■ **YOUR INSTRUCTIONS**
With the pictures set aside, write out all of the data exactly as it stands.

■ **Data entries**
+ + + + + + +
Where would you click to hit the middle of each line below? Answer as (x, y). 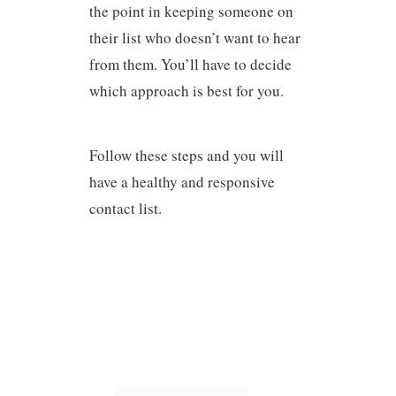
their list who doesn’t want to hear (194, 38)
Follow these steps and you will (186, 155)
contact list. (125, 208)
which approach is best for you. (186, 91)
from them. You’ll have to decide (190, 65)
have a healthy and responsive (182, 181)
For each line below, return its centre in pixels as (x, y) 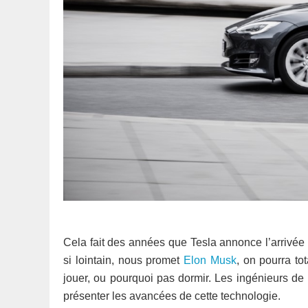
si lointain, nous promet (123, 260)
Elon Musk (210, 260)
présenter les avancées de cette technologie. (172, 296)
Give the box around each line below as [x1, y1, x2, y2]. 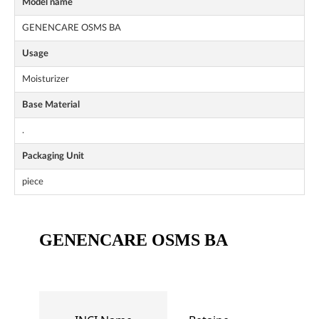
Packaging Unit [22, 152, 84, 161]
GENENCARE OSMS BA [22, 23, 121, 33]
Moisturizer [22, 75, 69, 84]
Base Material [22, 100, 80, 110]
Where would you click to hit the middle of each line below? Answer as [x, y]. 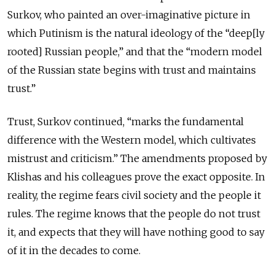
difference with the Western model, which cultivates [132, 140]
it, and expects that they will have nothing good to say [136, 232]
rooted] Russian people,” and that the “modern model [135, 52]
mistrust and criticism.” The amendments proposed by [137, 159]
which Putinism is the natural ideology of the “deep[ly [136, 33]
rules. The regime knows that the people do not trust [134, 214]
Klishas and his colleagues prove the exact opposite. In [136, 177]
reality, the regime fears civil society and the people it [134, 196]
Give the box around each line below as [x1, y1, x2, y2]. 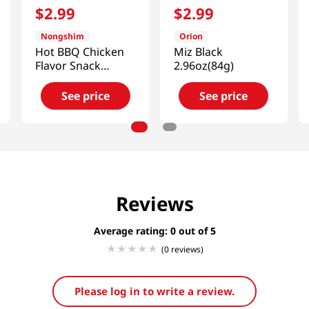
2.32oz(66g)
+ + + + + + +
■ **SOLUTION TO THIS PROBLEM**
Where would you click to hit the middle of each line below? Answer as (x, y). 
their list who doesn’t want to hear (194, 38)
Follow these steps and you will (186, 155)
contact list. (125, 208)
which approach is best for you. (186, 91)
from them. You’ll have to decide (190, 65)
have a healthy and responsive (182, 181)
For each line below, return its centre in pixels as (x, y) 
si lointain, nous promet (123, 260)
Elon Musk (210, 260)
présenter les avancées de cette technologie. (172, 296)
Give the box around each line below as [x1, y1, x2, y2]. 
Packaging Unit [22, 152, 84, 161]
GENENCARE OSMS BA [22, 23, 121, 33]
Moisturizer [22, 75, 69, 84]
Base Material [22, 100, 80, 110]
Where would you click to hit the middle of each line below? Answer as [x, y]. 
difference with the Western model, which cultivates [132, 140]
it, and expects that they will have nothing good to say [136, 232]
rooted] Russian people,” and that the “modern model [135, 52]
mistrust and criticism.” The amendments proposed by [137, 159]
which Putinism is the natural ideology of the “deep[ly [136, 33]
rules. The regime knows that the people do not trust [134, 214]
Klishas and his colleagues prove the exact opposite. In [136, 177]
reality, the regime fears civil society and the people it [134, 196]
Give the box around each line below as [x1, y1, x2, y2]. 
2.32oz(66g)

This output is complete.